The idea is that there is some number of unemployed people that is a minimum, and that minimum isn’t zero because there are people changing jobs, careers, geographies, etc., and so there is some friction you can’t get rid of. And then some people are unemployed because while they could work, they haven’t found the right job and are looking. So when the economy is really booming, and you’ve used up all of the normal slack in the economy, employers have to bid these people off the sidelines, which causes wages to ratchet upward, which in turn causes inflation to accelerate.

That is, except for the fact that the available evidence shows that wage inflation follows price inflation. Oh, and also, we don’t know where NAIRU is. Do you know how economists estimate NAIRU? Well, they look and see where the unemployment rate is when inflation begins to accelerate. If inflation starts to accelerate when the unemployment rate is at 5%, then voila! That is NAIRU. But if inflation starts to accelerate in the next cycle at 3%, then voila again! NAIRU declined for some reason.

Here’s an illustration using the estimate of NAIRU from the Organization for Economic Cooperation and Development (OECD), in orange, against the actual unemployment rate, in blue.

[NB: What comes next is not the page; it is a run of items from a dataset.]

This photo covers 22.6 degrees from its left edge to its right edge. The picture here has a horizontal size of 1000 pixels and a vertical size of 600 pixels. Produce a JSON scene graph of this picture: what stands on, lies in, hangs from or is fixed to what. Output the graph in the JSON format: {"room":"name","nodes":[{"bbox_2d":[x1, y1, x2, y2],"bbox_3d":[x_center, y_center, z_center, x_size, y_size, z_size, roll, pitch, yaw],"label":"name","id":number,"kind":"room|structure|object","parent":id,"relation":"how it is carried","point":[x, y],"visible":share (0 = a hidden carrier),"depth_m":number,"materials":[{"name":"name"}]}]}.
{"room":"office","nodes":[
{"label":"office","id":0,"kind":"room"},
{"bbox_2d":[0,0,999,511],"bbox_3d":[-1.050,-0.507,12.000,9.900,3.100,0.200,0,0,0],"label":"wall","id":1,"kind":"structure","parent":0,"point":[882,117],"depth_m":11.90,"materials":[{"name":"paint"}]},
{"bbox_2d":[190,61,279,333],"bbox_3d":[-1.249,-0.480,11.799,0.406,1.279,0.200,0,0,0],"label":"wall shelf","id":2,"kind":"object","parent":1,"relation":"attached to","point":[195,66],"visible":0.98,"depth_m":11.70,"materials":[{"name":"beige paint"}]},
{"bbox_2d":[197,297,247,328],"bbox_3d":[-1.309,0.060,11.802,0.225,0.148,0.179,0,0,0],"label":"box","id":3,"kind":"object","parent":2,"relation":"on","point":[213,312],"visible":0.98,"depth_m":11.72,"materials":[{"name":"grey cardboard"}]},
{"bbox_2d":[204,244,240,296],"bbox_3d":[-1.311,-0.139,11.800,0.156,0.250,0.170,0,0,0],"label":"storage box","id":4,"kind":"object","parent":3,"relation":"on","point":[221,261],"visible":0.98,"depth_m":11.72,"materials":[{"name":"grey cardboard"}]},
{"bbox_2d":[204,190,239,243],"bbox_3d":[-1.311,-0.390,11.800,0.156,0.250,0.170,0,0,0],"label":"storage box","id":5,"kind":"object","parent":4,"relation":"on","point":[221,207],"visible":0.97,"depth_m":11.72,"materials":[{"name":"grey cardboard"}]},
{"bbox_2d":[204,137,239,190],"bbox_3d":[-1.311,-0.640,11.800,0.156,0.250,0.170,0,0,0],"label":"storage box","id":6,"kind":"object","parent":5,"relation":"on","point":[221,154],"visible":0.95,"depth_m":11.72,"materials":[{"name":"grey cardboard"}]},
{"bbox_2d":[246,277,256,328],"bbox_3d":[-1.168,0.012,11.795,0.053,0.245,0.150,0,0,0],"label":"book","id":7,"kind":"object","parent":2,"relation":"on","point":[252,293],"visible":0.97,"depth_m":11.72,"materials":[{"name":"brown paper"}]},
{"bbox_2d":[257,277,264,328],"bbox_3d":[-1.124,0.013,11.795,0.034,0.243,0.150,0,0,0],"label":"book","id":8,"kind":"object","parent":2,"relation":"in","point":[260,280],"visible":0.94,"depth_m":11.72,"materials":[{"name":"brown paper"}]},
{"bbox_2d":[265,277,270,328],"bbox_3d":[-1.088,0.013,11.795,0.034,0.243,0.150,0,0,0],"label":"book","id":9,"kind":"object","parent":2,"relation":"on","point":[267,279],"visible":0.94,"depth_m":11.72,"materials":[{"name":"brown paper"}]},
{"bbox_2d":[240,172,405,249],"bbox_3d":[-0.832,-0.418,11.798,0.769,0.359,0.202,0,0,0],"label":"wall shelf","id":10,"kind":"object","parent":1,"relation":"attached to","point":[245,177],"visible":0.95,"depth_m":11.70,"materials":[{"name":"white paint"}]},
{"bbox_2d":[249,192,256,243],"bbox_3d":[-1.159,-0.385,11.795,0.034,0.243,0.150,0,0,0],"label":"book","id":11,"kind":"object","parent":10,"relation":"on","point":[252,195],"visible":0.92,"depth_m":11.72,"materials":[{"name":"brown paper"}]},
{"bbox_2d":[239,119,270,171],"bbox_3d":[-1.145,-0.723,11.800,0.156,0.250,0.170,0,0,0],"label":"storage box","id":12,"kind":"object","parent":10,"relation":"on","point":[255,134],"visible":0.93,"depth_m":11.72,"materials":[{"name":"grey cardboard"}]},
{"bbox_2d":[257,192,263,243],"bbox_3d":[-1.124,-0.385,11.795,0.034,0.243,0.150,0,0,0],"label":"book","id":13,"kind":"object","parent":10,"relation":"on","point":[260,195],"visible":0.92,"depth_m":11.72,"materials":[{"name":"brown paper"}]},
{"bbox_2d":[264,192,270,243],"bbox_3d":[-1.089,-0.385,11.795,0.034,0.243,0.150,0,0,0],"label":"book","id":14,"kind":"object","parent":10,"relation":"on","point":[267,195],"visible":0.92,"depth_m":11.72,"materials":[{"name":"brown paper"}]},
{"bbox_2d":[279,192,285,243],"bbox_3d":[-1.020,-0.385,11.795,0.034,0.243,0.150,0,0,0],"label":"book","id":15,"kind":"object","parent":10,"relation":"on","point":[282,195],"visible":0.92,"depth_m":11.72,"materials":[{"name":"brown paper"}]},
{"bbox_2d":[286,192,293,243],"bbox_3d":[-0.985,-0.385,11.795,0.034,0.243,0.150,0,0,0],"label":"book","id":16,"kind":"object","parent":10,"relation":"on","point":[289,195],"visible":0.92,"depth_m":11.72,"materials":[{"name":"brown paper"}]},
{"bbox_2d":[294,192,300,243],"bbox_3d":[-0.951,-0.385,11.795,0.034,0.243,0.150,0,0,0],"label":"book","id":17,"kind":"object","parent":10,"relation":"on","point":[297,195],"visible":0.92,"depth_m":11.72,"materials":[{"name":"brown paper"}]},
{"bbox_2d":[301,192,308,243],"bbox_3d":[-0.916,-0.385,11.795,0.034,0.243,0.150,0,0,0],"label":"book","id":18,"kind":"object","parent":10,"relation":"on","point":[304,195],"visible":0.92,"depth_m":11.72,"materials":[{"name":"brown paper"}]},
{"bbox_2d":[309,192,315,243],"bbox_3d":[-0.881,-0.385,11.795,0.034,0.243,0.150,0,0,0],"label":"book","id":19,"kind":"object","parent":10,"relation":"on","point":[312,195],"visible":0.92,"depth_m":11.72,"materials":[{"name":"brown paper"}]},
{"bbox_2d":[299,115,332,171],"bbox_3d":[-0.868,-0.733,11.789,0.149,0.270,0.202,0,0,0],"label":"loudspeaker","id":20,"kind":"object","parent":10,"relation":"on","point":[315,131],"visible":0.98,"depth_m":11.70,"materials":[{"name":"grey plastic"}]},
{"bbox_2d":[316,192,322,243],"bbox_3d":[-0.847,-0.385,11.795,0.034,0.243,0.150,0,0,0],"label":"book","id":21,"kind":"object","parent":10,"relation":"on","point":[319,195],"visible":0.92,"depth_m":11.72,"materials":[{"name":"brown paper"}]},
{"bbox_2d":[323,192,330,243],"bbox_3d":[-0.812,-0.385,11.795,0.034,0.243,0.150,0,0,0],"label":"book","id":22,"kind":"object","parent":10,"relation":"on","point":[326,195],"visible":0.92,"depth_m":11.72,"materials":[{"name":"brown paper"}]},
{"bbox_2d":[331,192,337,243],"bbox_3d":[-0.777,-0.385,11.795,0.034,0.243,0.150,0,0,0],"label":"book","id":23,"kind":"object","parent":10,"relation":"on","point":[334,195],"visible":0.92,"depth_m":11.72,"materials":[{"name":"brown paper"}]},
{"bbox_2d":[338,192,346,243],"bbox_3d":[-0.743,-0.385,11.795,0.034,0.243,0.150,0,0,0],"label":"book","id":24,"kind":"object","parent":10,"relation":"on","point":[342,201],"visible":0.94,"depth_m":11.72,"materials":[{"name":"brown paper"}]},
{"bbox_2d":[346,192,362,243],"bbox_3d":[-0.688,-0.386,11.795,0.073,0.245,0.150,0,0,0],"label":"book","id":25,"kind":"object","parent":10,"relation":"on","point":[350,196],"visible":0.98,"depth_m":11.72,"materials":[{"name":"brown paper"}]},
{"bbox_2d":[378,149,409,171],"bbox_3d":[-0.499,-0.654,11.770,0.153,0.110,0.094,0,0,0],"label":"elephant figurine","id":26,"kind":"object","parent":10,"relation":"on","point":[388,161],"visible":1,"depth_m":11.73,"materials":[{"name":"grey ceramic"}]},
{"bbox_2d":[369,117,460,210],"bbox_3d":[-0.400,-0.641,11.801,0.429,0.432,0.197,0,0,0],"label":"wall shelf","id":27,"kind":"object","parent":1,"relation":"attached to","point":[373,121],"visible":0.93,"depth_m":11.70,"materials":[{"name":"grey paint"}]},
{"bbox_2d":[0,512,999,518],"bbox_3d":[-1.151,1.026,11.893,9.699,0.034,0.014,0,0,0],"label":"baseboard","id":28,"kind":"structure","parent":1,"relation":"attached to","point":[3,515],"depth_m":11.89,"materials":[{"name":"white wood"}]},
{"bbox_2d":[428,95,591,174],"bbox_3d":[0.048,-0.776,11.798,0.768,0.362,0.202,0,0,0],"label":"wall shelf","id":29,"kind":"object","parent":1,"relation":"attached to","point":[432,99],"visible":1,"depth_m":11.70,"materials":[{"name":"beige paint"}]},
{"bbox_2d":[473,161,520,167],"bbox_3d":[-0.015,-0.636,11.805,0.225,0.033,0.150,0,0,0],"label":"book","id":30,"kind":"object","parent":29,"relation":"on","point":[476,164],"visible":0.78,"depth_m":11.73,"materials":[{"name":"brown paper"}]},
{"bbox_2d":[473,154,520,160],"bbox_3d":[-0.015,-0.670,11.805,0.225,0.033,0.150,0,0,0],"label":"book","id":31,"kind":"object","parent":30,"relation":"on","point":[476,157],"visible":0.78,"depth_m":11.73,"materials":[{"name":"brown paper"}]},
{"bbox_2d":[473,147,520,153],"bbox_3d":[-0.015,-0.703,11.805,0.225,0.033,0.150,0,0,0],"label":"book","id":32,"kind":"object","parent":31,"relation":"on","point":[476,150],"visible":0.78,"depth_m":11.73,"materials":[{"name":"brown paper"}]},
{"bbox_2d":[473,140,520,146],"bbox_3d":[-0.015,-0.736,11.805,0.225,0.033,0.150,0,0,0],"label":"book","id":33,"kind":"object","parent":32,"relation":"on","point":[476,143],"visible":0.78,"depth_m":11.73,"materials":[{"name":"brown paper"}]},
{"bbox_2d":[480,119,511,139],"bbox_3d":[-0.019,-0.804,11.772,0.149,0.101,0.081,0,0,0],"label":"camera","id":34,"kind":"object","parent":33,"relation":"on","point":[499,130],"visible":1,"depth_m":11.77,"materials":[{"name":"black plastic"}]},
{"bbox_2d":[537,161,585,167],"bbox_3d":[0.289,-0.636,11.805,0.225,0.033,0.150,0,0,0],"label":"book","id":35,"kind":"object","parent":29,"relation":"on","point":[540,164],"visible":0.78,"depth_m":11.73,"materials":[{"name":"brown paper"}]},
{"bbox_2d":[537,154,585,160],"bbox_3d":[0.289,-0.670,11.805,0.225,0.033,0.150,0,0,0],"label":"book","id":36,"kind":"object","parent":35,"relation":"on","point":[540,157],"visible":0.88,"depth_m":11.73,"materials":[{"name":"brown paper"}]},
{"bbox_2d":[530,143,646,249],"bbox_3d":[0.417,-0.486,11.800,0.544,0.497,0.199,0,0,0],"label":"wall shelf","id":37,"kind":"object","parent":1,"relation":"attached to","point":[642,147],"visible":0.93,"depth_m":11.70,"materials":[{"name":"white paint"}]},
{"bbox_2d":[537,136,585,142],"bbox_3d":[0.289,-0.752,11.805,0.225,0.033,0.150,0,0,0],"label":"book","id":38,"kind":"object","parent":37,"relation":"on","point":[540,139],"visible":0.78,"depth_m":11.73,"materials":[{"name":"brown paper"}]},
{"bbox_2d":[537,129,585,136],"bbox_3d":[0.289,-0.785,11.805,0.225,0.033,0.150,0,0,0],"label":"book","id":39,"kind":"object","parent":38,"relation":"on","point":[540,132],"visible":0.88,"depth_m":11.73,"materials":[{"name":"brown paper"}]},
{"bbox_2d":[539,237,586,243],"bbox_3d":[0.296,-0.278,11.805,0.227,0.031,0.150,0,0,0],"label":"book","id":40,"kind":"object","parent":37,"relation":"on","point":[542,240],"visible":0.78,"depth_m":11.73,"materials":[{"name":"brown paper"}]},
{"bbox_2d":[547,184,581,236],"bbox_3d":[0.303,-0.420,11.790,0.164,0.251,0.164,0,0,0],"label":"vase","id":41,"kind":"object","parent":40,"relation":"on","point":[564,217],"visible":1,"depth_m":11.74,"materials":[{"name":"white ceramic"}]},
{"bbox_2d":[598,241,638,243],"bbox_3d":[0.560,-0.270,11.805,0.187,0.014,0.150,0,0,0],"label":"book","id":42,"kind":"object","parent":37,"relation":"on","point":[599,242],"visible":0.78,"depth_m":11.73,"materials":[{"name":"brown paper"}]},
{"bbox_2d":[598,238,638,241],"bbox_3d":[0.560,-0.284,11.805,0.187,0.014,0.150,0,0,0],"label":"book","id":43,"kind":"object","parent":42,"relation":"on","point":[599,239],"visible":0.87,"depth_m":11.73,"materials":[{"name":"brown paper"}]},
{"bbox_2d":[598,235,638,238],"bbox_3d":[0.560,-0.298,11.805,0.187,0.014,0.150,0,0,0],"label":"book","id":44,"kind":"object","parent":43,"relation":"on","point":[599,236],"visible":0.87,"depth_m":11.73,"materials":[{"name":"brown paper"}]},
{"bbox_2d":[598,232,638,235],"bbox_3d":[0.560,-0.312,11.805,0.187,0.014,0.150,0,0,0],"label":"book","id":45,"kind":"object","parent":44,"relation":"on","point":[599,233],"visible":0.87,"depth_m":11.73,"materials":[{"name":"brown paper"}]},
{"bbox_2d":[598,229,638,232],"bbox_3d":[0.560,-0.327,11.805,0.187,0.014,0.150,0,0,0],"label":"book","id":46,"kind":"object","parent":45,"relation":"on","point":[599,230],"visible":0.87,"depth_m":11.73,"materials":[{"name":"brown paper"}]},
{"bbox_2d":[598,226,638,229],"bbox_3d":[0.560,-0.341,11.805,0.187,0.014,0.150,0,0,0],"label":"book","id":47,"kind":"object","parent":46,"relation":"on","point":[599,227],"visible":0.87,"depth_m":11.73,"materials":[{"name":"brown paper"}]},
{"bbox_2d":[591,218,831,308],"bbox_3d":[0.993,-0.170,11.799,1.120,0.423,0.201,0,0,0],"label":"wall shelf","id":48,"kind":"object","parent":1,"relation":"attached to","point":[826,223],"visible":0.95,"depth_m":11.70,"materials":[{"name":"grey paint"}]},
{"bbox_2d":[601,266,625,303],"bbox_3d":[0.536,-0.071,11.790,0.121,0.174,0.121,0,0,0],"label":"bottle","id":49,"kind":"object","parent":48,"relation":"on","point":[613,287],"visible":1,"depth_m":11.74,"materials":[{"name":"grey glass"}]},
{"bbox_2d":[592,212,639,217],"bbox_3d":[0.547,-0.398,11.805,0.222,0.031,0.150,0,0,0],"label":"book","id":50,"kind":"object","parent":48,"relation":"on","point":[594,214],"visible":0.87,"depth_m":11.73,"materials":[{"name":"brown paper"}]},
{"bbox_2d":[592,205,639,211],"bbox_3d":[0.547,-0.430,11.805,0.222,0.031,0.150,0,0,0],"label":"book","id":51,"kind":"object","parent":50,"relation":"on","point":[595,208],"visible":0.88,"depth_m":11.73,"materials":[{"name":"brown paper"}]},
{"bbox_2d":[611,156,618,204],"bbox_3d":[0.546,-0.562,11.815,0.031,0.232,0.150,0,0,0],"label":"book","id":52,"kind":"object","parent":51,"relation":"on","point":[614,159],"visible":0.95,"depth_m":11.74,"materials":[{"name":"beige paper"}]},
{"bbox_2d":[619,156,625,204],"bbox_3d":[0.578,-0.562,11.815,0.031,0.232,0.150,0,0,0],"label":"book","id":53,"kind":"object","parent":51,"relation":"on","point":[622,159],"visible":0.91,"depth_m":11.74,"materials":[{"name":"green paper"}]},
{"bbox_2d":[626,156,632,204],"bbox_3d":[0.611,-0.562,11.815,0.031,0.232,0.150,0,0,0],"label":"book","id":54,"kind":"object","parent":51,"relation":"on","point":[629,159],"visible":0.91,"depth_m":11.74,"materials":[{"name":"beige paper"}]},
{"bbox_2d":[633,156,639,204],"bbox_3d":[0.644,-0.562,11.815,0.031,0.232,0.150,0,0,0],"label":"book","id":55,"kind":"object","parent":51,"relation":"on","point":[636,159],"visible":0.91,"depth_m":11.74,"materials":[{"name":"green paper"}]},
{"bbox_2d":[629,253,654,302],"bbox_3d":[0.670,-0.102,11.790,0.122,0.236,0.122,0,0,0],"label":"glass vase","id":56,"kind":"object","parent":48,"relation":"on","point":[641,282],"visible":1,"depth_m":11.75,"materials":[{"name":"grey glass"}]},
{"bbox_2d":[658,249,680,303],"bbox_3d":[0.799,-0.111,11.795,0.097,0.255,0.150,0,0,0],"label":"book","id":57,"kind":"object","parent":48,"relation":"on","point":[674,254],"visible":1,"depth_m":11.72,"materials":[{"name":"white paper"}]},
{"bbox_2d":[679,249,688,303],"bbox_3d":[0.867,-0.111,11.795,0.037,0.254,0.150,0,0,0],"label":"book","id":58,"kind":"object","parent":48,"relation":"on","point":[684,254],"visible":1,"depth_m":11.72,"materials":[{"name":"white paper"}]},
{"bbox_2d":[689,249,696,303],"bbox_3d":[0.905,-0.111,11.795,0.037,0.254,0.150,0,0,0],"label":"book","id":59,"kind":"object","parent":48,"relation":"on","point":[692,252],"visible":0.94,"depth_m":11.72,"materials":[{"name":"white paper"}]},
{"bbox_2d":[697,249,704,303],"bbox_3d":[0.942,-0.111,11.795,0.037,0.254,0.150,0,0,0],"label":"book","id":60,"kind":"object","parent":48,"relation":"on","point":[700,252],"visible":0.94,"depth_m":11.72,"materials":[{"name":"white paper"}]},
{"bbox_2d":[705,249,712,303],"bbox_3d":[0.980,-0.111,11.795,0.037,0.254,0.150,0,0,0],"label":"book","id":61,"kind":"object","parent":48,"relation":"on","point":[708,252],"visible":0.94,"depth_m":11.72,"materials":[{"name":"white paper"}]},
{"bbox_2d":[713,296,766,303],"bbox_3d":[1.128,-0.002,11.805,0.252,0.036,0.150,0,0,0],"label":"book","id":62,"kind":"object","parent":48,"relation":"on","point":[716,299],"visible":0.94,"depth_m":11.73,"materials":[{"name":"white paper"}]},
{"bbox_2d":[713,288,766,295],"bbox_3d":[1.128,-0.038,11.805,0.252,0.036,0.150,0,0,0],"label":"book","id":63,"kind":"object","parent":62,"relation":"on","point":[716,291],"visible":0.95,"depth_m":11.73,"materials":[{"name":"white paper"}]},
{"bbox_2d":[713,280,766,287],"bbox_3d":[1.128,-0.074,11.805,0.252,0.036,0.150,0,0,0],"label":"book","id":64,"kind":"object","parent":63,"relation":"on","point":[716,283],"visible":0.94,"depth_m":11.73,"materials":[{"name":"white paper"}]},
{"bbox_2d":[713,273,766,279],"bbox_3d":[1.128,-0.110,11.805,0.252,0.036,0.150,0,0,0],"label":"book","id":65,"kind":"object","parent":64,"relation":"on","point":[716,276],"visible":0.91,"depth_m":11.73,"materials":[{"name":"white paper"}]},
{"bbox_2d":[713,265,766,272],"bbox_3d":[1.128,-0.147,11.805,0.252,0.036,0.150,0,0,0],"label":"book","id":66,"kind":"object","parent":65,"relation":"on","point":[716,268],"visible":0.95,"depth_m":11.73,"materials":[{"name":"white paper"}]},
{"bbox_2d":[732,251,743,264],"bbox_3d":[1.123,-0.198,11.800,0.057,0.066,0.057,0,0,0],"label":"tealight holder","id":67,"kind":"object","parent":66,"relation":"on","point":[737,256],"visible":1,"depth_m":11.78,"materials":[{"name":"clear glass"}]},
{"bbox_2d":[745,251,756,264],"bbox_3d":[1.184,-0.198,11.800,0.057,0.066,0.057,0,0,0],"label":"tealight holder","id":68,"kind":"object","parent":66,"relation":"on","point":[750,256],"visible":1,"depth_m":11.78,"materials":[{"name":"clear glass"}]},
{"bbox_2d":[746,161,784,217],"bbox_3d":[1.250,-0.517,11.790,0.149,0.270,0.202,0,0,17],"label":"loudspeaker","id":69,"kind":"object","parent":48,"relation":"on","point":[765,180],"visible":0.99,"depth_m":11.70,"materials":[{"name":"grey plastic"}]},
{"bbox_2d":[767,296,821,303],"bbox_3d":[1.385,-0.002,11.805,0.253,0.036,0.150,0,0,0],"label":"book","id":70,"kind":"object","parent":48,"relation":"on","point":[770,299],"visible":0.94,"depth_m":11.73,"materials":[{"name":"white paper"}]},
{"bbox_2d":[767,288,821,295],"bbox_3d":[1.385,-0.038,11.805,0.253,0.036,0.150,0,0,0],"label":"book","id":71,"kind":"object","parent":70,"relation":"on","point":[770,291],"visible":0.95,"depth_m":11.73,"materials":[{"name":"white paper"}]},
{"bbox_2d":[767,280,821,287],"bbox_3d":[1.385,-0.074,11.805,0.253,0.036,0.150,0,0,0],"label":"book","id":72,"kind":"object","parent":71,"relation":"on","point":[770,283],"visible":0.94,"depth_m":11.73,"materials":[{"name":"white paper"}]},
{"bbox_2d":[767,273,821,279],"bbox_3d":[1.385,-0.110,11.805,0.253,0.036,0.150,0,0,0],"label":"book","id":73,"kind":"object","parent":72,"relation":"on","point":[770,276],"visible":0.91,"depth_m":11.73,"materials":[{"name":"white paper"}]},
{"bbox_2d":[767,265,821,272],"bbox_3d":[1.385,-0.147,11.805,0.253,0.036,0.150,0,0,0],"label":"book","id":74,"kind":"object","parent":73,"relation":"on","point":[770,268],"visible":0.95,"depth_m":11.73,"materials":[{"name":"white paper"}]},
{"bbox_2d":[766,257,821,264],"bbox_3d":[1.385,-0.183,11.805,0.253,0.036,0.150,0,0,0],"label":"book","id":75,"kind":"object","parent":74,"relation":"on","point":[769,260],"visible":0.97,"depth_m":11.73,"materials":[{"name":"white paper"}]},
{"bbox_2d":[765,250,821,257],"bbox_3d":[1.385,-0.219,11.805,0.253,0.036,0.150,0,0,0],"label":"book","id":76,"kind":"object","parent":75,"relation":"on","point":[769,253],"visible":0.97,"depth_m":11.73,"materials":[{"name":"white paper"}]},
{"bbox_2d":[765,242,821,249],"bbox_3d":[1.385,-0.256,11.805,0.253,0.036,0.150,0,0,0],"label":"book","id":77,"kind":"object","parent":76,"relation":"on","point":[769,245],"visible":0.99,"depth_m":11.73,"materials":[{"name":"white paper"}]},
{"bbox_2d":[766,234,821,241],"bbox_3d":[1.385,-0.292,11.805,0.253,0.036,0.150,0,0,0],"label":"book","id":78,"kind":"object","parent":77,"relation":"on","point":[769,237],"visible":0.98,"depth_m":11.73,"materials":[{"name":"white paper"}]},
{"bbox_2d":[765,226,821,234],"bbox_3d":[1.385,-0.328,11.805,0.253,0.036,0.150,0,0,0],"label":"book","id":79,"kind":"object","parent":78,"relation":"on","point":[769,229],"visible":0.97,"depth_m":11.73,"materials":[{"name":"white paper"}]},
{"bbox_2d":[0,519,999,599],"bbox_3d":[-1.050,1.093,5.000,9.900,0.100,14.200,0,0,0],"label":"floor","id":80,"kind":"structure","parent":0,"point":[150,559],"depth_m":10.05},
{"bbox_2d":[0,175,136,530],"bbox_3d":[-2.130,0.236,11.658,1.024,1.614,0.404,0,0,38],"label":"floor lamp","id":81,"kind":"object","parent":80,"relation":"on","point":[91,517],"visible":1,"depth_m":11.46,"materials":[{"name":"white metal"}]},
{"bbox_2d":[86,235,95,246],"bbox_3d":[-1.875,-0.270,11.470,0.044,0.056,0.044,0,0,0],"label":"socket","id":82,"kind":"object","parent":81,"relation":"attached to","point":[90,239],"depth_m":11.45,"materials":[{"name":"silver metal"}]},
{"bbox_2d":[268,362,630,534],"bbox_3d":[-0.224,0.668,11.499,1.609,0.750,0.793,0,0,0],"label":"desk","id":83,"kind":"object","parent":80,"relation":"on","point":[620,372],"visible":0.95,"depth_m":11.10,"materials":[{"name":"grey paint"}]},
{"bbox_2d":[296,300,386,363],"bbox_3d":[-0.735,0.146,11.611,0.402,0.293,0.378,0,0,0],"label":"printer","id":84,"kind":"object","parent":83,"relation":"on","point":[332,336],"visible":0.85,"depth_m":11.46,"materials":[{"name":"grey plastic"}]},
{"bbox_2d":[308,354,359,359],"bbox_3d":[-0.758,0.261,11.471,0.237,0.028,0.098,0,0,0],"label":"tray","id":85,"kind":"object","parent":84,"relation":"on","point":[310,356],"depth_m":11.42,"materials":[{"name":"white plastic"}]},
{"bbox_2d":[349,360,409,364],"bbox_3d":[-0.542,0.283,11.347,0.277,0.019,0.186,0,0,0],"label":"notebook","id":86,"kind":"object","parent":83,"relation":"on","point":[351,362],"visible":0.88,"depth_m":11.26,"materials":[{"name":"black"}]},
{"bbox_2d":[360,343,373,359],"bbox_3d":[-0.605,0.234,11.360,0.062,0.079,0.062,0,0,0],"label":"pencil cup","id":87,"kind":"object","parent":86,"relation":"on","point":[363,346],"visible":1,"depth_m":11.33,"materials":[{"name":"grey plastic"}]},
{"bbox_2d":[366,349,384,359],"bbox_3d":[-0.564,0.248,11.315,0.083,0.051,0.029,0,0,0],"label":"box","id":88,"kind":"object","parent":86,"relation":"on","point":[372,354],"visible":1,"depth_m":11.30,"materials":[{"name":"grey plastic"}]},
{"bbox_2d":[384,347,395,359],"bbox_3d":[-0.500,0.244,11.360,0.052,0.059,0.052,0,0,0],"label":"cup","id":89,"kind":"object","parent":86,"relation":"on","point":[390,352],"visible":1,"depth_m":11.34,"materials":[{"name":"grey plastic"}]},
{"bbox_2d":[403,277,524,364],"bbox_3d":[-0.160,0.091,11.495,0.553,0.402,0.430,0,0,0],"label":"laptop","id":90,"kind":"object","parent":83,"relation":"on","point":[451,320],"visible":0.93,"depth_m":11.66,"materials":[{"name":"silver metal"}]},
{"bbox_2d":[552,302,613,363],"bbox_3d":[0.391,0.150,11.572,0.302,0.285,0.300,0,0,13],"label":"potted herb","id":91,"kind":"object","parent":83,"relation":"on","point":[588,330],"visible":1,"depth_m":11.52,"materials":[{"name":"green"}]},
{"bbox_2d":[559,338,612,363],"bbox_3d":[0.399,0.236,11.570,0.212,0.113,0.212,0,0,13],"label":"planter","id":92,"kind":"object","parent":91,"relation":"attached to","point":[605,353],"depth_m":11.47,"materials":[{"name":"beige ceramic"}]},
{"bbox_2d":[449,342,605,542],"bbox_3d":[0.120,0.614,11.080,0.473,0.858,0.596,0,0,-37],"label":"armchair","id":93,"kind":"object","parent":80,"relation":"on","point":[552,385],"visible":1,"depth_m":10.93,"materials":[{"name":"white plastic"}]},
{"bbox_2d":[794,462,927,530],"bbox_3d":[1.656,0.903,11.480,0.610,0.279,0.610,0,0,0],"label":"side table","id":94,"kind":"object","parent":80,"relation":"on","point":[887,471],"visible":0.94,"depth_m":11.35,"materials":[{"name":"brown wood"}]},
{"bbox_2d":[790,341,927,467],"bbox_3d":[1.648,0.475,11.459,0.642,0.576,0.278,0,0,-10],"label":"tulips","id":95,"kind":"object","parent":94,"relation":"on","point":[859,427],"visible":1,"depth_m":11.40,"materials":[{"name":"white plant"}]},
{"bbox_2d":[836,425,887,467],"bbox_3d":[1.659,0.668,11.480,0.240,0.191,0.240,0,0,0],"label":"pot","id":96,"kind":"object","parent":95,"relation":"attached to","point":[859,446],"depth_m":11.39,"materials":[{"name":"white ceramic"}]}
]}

NAIRU has been in continual decline because every time the unemployment rate went a little bit below the NAIRU estimate, we didn’t get any inflation, so economists scooched their estimates a bit lower (“scooched” is a technical term, meaning to nudge, as opposed to “scotched,” which means to get rid of it altogether.

As in, “We’ve scooched this for a while, and it doesn’t seem to work. Maybe it should be scotched.”)

NAIRU Estimates (OECD), Unemployment Rate

But! In this case, inflation started surging long before the ‘Rate fell through the prior estimate of NAIRU. You can see that the OECD has responded by scootching the orange line slightly higher, and the longer inflation stays high, the more they’ll move their estimate of NAIRU up.

Why am I making a big deal about this?

For the same reason, I think the debate about the recession label is silly. A thing is what it is. Calling a certain level of Unemployment “Non-Accelerating-Inflation” doesn’t make it so. However, unlike with the recession label, the Fed does, in fact, have a different playbook when Unemployment is below or above NAIRU.

The OECD’s estimate, which is probably pretty close to the Federal Reserve’s estimate because these folks all party together, is 4.08%. Do you know when the US unemployment rate first declined below that level in this cycle? It was with the Employment report in January of this year. The Fed’s first hike? March. In January, inflation was already at 7%, and core inflation was at 5.5%. But the Fed believed it was all transitory until we got below NAIRU.

Right now, the unemployment rate is 3.6%, and it will begin to uptick soon—perhaps even with this Friday’s report. Once that number gets a little bit above 4%, the Fed will be done tightening. Because even though the theoretical underpinnings of NAIRU are questionable (to be charitable), the Fed believes that this tail is a leg, and they will behave accordingly.

***

Disclosure: My company and/or funds and accounts we manage have positions in inflation-indexed bonds and various commodity and financial futures products and ETFs, that may be mentioned from time to time in this column.